Charles shrugged, sipping thoughtfully at his tea. “That something was different. He’s been acting strange for the last couple of weeks, you know. Strange dreams, even stranger appetites. When he started getting sick in the mornings I should have known it wasn’t just a stomach bug. I’d thought it was the weather that was keeping him in bed ‘til late, but…” He shook his head. “At least it’s not an illness.”

“Just a pregnancy,” Raven quirked her eyebrow. Charles licked his lips.

“Yes. Just a pregnancy, of all things.”

They continued in silence for the next long while. After a moment, Charles started to giggle quietly to himself. Raven watched worriedly as it evolved into hysterical laughter and blurred into a panic attack.

“Are you okay?”

Charles muffled his disbelieving laughter with a hand. “My god, Raven, I’m going to be a father!”

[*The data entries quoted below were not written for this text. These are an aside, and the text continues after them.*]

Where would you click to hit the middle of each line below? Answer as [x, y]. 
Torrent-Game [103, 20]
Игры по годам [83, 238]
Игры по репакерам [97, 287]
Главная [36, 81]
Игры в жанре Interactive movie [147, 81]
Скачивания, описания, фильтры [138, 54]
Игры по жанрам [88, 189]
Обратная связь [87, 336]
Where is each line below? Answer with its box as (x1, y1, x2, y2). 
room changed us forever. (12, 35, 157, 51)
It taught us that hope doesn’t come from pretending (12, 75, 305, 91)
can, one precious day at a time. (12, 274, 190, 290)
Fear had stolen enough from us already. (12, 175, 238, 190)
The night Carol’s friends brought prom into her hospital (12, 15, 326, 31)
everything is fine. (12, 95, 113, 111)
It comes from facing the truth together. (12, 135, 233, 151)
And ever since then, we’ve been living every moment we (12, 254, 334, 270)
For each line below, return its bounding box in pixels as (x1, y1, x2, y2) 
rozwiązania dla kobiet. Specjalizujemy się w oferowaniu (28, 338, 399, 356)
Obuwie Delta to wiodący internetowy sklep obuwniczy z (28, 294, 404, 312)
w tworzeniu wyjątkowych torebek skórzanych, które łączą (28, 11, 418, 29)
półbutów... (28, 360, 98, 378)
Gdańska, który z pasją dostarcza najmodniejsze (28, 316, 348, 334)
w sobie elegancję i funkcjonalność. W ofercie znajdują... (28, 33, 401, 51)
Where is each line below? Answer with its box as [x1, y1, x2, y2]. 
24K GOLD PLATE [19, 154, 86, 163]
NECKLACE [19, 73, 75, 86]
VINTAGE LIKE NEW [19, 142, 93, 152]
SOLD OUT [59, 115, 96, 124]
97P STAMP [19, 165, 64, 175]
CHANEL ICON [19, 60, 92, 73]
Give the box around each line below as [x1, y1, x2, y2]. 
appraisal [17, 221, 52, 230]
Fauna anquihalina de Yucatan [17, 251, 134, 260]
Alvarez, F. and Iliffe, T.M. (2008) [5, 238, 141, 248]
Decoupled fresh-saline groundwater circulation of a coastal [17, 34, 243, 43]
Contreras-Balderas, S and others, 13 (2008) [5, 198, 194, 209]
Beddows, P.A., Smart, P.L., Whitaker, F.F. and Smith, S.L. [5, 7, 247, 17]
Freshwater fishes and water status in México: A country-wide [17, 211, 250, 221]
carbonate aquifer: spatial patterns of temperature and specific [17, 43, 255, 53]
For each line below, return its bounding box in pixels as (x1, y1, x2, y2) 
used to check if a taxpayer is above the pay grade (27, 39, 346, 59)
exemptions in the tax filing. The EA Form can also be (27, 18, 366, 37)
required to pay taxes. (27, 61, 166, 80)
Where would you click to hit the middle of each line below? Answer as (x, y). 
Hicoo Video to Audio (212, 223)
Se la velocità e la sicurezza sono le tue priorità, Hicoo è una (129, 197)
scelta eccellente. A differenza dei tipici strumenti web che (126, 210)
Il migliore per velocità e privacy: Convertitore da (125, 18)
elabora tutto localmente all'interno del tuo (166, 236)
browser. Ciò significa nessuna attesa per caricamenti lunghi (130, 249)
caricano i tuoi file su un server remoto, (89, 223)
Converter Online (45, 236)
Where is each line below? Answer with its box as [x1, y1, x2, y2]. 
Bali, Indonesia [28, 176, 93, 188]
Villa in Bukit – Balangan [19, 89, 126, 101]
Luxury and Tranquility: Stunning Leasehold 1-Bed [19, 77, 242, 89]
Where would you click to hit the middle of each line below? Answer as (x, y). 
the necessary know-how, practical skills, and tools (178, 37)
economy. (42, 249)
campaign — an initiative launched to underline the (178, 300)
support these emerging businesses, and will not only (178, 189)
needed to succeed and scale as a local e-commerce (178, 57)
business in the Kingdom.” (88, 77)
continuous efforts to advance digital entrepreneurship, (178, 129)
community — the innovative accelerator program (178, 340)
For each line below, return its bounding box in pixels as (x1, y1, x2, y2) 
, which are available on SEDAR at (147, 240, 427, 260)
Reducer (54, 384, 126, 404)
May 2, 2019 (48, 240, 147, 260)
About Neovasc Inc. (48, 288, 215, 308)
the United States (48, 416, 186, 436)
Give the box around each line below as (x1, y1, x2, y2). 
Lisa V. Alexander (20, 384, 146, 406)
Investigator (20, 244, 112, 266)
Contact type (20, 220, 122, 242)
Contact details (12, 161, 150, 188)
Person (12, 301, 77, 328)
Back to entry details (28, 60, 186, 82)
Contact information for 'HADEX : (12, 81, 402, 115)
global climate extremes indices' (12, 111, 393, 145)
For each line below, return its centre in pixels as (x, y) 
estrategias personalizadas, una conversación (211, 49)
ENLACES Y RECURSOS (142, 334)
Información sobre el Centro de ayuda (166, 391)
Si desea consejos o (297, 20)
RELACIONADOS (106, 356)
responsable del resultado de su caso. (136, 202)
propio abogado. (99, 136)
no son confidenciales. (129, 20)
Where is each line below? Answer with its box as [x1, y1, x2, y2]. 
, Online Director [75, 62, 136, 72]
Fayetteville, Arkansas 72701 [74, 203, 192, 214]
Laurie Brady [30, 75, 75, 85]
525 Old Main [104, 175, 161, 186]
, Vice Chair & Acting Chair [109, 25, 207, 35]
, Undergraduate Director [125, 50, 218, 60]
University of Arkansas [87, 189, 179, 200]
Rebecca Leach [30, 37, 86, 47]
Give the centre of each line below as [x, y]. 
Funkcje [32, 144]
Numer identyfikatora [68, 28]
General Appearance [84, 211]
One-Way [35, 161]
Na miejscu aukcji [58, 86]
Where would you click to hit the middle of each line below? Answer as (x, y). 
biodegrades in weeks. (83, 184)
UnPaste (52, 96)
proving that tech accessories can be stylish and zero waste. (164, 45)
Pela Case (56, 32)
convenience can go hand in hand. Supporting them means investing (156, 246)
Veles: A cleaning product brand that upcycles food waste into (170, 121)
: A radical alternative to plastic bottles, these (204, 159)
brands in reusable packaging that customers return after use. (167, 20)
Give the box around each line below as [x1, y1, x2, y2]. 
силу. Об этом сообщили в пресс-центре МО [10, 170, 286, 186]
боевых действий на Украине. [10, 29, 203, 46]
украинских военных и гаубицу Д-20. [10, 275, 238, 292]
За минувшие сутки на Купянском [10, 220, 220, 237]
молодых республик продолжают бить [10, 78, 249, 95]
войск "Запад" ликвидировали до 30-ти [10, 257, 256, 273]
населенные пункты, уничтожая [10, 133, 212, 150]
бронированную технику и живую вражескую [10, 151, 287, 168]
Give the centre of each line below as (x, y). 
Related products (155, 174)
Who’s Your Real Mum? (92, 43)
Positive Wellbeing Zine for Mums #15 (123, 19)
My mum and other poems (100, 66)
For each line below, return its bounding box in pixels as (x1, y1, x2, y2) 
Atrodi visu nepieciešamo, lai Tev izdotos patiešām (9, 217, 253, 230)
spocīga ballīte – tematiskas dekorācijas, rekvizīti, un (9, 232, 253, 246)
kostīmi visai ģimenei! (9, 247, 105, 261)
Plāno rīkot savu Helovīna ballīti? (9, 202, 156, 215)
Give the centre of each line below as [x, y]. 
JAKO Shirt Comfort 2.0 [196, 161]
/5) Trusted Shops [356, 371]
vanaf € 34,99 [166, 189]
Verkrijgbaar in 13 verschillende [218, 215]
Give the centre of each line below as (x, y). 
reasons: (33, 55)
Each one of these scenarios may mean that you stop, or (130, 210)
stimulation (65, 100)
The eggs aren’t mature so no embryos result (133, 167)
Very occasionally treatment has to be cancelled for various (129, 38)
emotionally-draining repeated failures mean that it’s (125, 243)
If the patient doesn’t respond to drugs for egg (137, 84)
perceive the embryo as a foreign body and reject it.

“You are,” Raven repeated with a wide smile. “And you’re going to be so great at it. Congratulations, Charles!”

 

Her brother was beside himself with joy every time the baby kicked now, and though Erik looked wan, he also looked calmer. More settled. The extra weight he’d begun to carry from the baby looked good on him, padding the sharp points of his body into rounder, softer edges. Some of the kids thought better of him now that he no longer looked as menacing. Ororo especially appreciated the softer quality of his hugs as she was doing so now, tucked in the curve of Erik’s arm.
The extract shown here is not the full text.